Highly sensitive equipment is being used, which has detected asymptomatic thyroid abnormalities among a significant number of surveyed children (which would not have been detectable by clinical means). The abnormalities identified in the survey are unlikely to be associated with radiation exposure from the accident and most probably denote the natural occurrence of thyroid abnormalities in children of this age.

The incidence of thyroid cancer in children is the most likely health effect after an accident involving significant releases of radioiodine. Because the reported thyroid doses attributable to the accident were generally low, an increase in childhood thyroid cancer attributable to the accident is unlikely.

The conclusions of the study by Tsuda Toshihide et.al. in Oct 2015 mentions that "An excess of thyroid cancer has been detected by ultrasound among children and adolescents in Fukushima Prefecture within 4 years of the release, and is unlikely to be explained by a screening surge." The locations of nuclear reactors in Japan can be found here.

In conclusion, among those ages 18 years and younger in 2011 in Fukushima Prefecture, approximately 30-fold excesses in external comparisons and variability in internal comparisons on thyroid cancer detection were observed in Fukushima Prefecture within as few as 4 years after the Fukushima power plant accident. The result was unlikely to be fully explained by the screening effect. In Chernobyl, excesses of thyroid cancer became more remarkable 4 or 5 years after the accident in Belarus and Ukraine, so the observed excess alerts us to prepare for more potential cases within a few years.

Exposure doses for residents were higher than the official report or the dose estimation by the World Health Organization, because the number of thyroid cancer cases grew faster than predicted in the World Health Organization’s health assessment report.

Survey Methodology: The Fukushima Prefectural Government had examined 298,577 children under age 18 in 2011 out of a population of 367,687 and surveyed them again in 2014. The children's thyroid gland was examined through the use of ultrasound and the results were that 110 have been diagnosed with or are suspected of having thyroid cancer.

Several limitations for the study mentioned in the question are recorded in the paper by the authors themselves.

Limitation #1: Coverage of the screening program and secondary examination did not include all eligible residents of Fukushima at the time of the 2011 accident. This may induce overestimation in internal comparisons when prevalence of the 2013 fiscal year districts was used as a reference.

Limitation #2: The effect of the length of time elapsed between the accident and timing of screening should be considered further.

Limitation #3: Before the accident, no evidence existed that natural radiation was higher in Fukushima Prefecture than in the rest of Japan.

Experts listed below state several reasons which are skeptical of the conclusions of Tsuda et.al. study.

  1. Per IAEA in August 2015, "The screening has detected asymptomatic thyroid abnormalities — nodules, cysts and cancers — that would have gone undetected if asymptomatic children had been screened using standard equipment. Similar results were obtained when the same screening was carried out on children living far away from the areas affected by the accident."

These factors suggest that the thyroid abnormalities detected in the survey are unlikely to be associated with radiation exposure due to the accident. On the basis of the data made available on indirect measurements of external dose equivalent due to activity in the thyroid, thyroid equivalent doses in children appear to have been low. For the levels of doses reported, increases in thyroid cancer in children would not be attributable to radiation exposure.
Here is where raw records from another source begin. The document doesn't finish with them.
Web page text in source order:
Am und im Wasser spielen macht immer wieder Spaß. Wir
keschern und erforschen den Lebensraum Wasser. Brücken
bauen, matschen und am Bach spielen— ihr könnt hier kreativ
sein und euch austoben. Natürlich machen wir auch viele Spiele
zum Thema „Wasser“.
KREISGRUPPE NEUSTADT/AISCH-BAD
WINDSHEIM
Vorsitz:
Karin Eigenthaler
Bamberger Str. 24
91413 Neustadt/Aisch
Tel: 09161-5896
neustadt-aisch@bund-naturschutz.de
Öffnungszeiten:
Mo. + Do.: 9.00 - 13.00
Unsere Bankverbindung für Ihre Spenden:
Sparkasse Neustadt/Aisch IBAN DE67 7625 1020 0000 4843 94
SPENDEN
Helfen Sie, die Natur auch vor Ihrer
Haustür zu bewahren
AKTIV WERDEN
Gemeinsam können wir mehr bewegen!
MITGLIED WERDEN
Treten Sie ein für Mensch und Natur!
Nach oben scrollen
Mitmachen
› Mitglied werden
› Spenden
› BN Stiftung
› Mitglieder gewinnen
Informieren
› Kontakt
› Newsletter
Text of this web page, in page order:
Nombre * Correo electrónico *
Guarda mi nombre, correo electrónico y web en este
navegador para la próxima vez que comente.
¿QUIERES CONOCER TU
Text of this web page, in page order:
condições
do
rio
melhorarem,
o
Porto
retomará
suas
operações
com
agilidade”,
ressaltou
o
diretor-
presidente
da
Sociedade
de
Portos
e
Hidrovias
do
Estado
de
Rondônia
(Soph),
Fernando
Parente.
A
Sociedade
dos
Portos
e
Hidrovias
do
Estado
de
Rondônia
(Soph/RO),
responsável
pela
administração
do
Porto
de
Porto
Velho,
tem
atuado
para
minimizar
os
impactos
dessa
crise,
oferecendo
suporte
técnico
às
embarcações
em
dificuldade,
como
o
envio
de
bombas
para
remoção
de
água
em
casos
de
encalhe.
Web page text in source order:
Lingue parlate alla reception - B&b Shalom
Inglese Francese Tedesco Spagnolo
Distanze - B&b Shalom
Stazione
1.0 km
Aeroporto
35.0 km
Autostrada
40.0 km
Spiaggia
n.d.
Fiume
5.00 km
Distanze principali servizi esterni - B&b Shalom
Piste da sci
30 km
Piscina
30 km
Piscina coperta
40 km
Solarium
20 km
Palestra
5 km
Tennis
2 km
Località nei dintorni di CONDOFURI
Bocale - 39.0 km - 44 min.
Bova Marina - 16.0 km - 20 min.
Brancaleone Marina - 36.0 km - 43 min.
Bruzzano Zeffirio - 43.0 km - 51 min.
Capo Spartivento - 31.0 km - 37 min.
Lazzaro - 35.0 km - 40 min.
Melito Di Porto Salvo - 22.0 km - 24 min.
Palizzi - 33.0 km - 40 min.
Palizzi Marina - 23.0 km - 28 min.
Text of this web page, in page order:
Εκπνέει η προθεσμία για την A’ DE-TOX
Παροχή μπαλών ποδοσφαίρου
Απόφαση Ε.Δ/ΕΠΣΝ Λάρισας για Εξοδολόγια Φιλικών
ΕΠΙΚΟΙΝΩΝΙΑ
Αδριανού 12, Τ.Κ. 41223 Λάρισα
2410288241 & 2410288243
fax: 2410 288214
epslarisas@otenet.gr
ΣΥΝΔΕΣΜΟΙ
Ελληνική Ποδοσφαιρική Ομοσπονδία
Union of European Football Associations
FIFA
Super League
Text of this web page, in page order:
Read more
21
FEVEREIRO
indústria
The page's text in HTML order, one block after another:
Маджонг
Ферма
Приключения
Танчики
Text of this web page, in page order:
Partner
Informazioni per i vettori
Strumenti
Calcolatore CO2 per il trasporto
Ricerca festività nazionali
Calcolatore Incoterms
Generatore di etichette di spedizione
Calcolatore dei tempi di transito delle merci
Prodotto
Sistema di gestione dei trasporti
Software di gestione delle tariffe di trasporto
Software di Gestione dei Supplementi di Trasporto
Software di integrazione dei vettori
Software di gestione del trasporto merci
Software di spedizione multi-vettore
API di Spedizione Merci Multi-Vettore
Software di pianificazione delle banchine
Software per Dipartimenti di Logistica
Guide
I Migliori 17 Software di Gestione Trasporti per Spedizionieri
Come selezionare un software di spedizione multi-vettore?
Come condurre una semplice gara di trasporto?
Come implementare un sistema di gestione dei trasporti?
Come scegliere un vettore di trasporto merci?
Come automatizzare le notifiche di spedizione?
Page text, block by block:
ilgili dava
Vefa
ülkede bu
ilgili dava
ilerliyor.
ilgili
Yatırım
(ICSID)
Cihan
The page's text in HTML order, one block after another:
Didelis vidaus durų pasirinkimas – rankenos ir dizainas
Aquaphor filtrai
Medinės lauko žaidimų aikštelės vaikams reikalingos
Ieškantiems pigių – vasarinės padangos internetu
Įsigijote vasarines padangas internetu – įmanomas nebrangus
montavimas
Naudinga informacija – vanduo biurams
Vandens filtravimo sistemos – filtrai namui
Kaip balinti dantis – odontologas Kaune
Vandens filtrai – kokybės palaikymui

  1. Geraldine Thomas a specialist in the molecular pathology of cancer at Imperial College London who also helped establish the Chernobyl Tissue Bank, which analyses samples from people exposed to radiation after the nuclear disaster in 1986 disputes the Tsuda study's findings.

The analysis incorrectly compares the screening in Fukushima to clinical cases of thyroid cancer in which patients are already sick. The comparison falsely suggests thyroid cancer in Fukushima is elevated by as much as 50 times compared with the general population. "This is not a very good paper to be basing opinions on," she says. More accurate comparisons between residents within different parts of Fukushima prefecture show no statistically significant variations in cancer rates, she says.

  1. David Brenner director of the Columbia University's Center for Radiological Research director also disputes the study's findings saying that the study makes no effort to trace the exposure of patients.

"It's simply relating geographic regions to cancer risks and not looking at individual radiation doses," he says, adding that without that information, it's virtually impossible to connect the screenings to the accident. "It really doesn't tell us the whole story," he says.

  1. Scott Davis, professor at the Department of Epidemiology in the Seattle-based School of Public Health said that the key limitation of Tsuda's study is the lack of individual-level data to estimate actual radiation doses.

  2. Another study by Hajime Watanobe et.al. in Dec 2014 found no confirmation of any discernible deleterious effects of the emitted radioactivity on the thyroid of young Fukushima residents at 20-30 months after the accident. However, the sample size of 1137 subjects was relatively small when compared to Tsuda's study.

The results obtained revealed no discernible deleterious influences of the emitted radioactivity on the young thyroid. In addition, we did not find any significant relationship between the thyroid ultrasonographic findings and thyroid-relevant biochemical markers.

  1. Referring to John D Boice Jr in 2012, "estimates to date of population doses suggest very low uptakes of radioactive iodine which was a major determinant of the epidemic of thyroid cancer following childhood exposures around Chernobyl."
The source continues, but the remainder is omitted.